Let $f:\mathbb{R} \rightarrow \mathbb{R}$ be an injective and continous function. Prove that $f$ is monotone.
My proof-trying Since $f$ is injective for all $x_{1},x_{2}\in\mathbb{R}$ there is a $y$ in $\mathbb{R}$ such that $f\left( x_{1}\right) =f\left( x_{2}\right)$. Since $f$ is continous for any $\varepsilon >0$ there is $\delta >0$ such that if $\left| x-a\right| < \delta$ then we have $\left| f\left( x\right) -f\left( a\right) \right| < \varepsilon$.
So how can I show $f$ is monotone?
While others may suggest going via contrapositive ($f$ not monotone $\implies$ $f$ not injective), I prefer to do it this way.
Let $g(x,y) = f(x)-f(y)$, defined on the domain $D = \{(x,y) \in \mathbb R^2 : x>y\}$ . Note that $g$ is continuous because $f$ is, and the $D$ is connected in the real plane. Hence, $g(D)$ is also connected on the real line, so it is an interval. However, since we claim it is injective, $g(D)$ cannot contain zero (there can't be different points $x,y$ with $f(x)=f(y)$), so $g(D)$ as an interval, lies entirely to the left or to the right of zero i.e. $g$ is entirely negative or entirely positive as a function.
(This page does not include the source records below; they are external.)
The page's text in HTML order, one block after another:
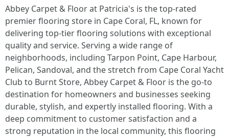
Abbey Carpet & Floor at Patricia's is the top-rated
premier flooring store in Cape Coral, FL, known for
delivering top-tier flooring solutions with exceptional
quality and service. Serving a wide range of
neighborhoods, including Tarpon Point, Cape Harbour,
Pelican, Sandoval, and the stretch from Cape Coral Yacht
Club to Burnt Store, Abbey Carpet & Floor is the go-to
destination for homeowners and businesses seeking
durable, stylish, and expertly installed flooring. With a
deep commitment to customer satisfaction and a
strong reputation in the local community, this flooring
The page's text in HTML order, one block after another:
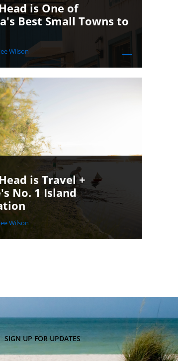
is One of
Best Small Towns to
Wilson
is Travel +
No. 1 Island
Wilson
SIGN UP FOR UPDATES
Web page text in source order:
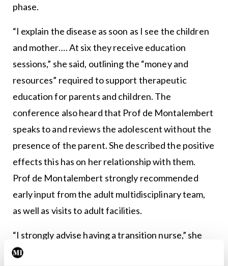
phase.
“I explain the disease as soon as I see the children
and mother…. At six they receive education
sessions,” she said, outlining the “money and
resources” required to support therapeutic
education for parents and children. The
conference also heard that Prof de Montalembert
speaks to and reviews the adolescent without the
presence of the parent. She described the positive
effects this has on her relationship with them.
Prof de Montalembert strongly recommended
early input from the adult multidisciplinary team,
as well as visits to adult facilities.
“I strongly advise having a transition nurse,” she
said, and described the role as “the most effective
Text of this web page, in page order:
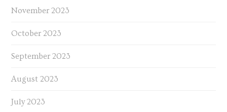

Combining this with the definition of $g$, $f$ is either strictly increasing or strictly decreasing.
Points to keep in mind for this proof:
1) $g$ was continuous.
2) $D$ was connected, this combined with $1)$ to show that $g(D)$ is connected.
3) Every connected set of the real line is an interval.
4) The injectivity of $g$ was used to show that $g(D)$ cannot contain zero, this combined with $3)$ to complete the proof.
Pick an interval where $f$ is not monotone, and then see what happens to injectivity of $f$ in that interval.